Dateline the 1960s: Pondering the Lessons of Vietnam

To mark the OPC’s 75th anniversary, Dateline magazine has assembled a look-back through the decades with some of the best foreign correspondents and photographers in the business who have sent us their memories of the biggest stories of their respective eras. We’ve broken it down by decade: 1940s | 1950s | 1960s | 1970s | 1980s | 1990s | 2000s | 2010-2013

 


 

Many of us who covered the Vietnam War found ourselves forever in the grip of Vietnam. No other story, no other war, quite measured up. The exotic charm and dangerous undercurrents of Saigon were seductive, the adrenalin-rush of survival, intoxicating. We hitchhiked around the country on military helicopters and roamed the battlefields without censorship. Seventy-three of our colleagues were killed in South Vietnam, Cambodia and Laos, yet, because we were young and often inexperienced in the unforgiving ways of war, we all, I think, expected to one day leave Vietnam safely and return home to the relative calmness of newsrooms and studios.

But the burden of Vietnam lingered for years in the American psyche, and journalists and others were left to ponder and debate what the lessons of Vietnam were. Perhaps Lawrence of Arabia gave us the best answer when he once said, speaking of another war, “Better to let them do it imperfectly, than to do it perfectly yourself, for it is their country, their war, and your time is short.” The quotation, framed, was found hanging on an office wall of the abandoned U.S. Embassy in 1975.

“The awful, awful tragedy of Vietnam is that it was an absolutely useless, futile, avoidable war,” the late Stanley Karnow, the Pulitzer-Prize-winning author of “Vietnam: A History,” said to me a few years ago. “Ho Chi Minh had a very narrow objective—to unify Vietnam. He wasn’t out to change the world or take over West Virginia.”

I covered the war for UPI from 1968-70 and when I returned to Vietnam in 1997 to take up residency in Hanoi on a four-year assignment as the Los Angeles Times‘ South East Asia bureau chief, I was stunned to discover how little I had known about Vietnam during the war. Its history, culture and language were pretty much a blank. I can only assume that naïveté was reflected in my wartime reportage, but I can say with certainty that never did I work harder or care more deeply about a story than I did during those early years in Vietnam.

We covered the war—but not the fighting men themselves— more critically than did Ernie Pyle and other journalists in World War II. We weren’t cheerleaders for a noble cause. Trust between the media and senior military officers was so frayed that journal ists were often accused of losing the war because they didn’t get on the bandwagon. The charge was as ludicrous as contending that journalists won World War II with positive coverage. But in no war since Vietnam have reporters had as much freedom as we did to get as close as we dared, to travel where we pleased, to write what we believed to be true, to spend as long as we wanted with specific U.S. units. (We didn’t use the word “embed” in those days.)

I’ve often wondered why so many of us could never escape Vietnam’s grip.

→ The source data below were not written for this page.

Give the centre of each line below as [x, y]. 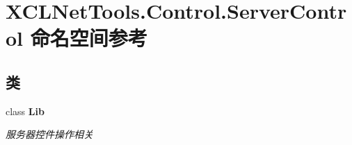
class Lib [25, 111]
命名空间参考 [89, 38]
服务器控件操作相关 [49, 134]

I put the question not long ago to the late George Esper of The Associated Press, who spent nearly a decade in Vietnam. “I’ve searched for an answer why I stayed all those years,” he said. “What I keep coming back to was a young nurse from Upstate New York I saw on a fire base. It was monsoon season. We were under rocket attack. She was tending the badly wounded. Some died in her arms. And I said, ‘Wow, what a woman! Why are you here?’ and she said, ‘Because I’ve never felt so worthwhile in my life.'”

“That’s how I felt too. What we were doing was really important. On top of that, we were living this freewheeling, unstructured life with so much freedom and a go-to-hell attitude. It was a very good life, despite the war. It was exotic, sensual. I think that’s one of the reasons some people wanted to get lost in Vietnam and why some stayed in Vietnam, mentally forever.”

In April 1975 the Los Angeles Times sent me back to Saigon to help cover the last few weeks of the war. Long forgotten by then were words Ho Chi Minh had used to indirectly address the Amer ican people in the mid-1960s. “We will spread a red carpet for you to leave Vietnam. And when the war is over, you are welcome to come back because you have technology and we will need your help.”

In Saigon’s last desperate hours before Hanoi’s army marched into Saigon, U.S. pilots shuttling American and Vietnamese evacuees to Seventh Fleet vessels 50 miles offshore had noted with alarm that the red warning light on their control panels flashed repeatedly, indicating that North Vietnamese missiles had “locked” onto their helicopters whenever they were over land. But no SAMs were fired and no choppers were lost.

It wasn’t until several years later that it dawned on me: the Americans had left on Ho Chi Minh’s red carpet.